[Records excerpted from a collection]
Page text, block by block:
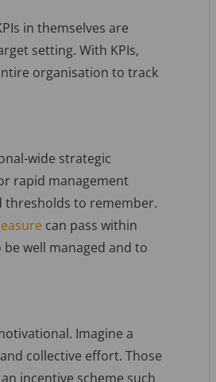
in themselves are
setting. With KPIs,
organisation to track
wide strategic
rapid management
thresholds to remember.
can pass within
well managed and to
Imagine a
collective effort. Those
incentive scheme such
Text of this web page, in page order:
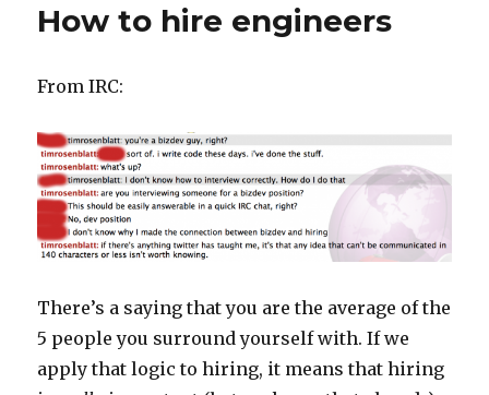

[AIM OF THE TASK] The expected output is every entry above, character for character, with no pictures.

[FINAL ANSWER]
Page text, block by block:
in themselves are
setting. With KPIs,
organisation to track
wide strategic
rapid management
thresholds to remember.
can pass within
well managed and to
Imagine a
collective effort. Those
incentive scheme such
Text of this web page, in page order:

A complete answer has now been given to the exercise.